Figure 3.

Characterization of the abnormal periventricular area found in Arx mutants. A, B, E18.5 coronal sections stained for Nissl outline the cytoarchitectural defects of the Arx mutant striatum. Marker genes for mature striatal neurons, such as MAP2 (C, D) and Ebf1 (E, F), are not detected in the mutant periventricular area (dashed lines). G, H, Dlx2 transcripts identify the enlarged mutant periventricular region. I, J, Labeling of proliferating cells located within the periventricular area. An expanded area of BrdU-positive cells was observed in mutants (I, J, dashed lines), although without any modification in the number of proliferating cells. K–P, Birth-dating analysis of basal ganglia neurons during development.
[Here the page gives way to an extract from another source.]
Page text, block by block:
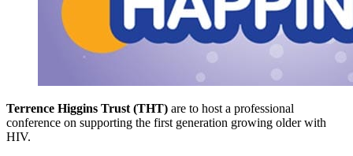
Terrence Higgins Trust (THT) are to host a professional
conference on supporting the first generation growing older with
HIV.

Pregnant females received a single BrdU injection at E11.5 (K, L), E13.5 (M, N), and E15.5 (O, P), and the location of labeled cells was examined at E18.5. K, L, A single BrdU pulse at E11.5 marks cells distributed throughout the mature compartment both in controls and Arx mutants. *, Expanded mutant SVZ. M–P, Mutant cells labeled at E13.5 and E15.5 are progressively accumulated within the periventricular area (dashed lines) and fail to migrate into the striatal mantle zone. cc, Corpus callosum; cc*, mutant corpus callosum; Cx, cerebral cortex; Hi, hippocampus; Hi*, mutant hippocampus; Mut, mutant; Se, septum; Str, striatum; V, ventricle. Scale bars: A (for A, B), E (for E–H), K (for K–P), 150 μm; C (for C, D), 200 μm; I (for I, J), 100 μm.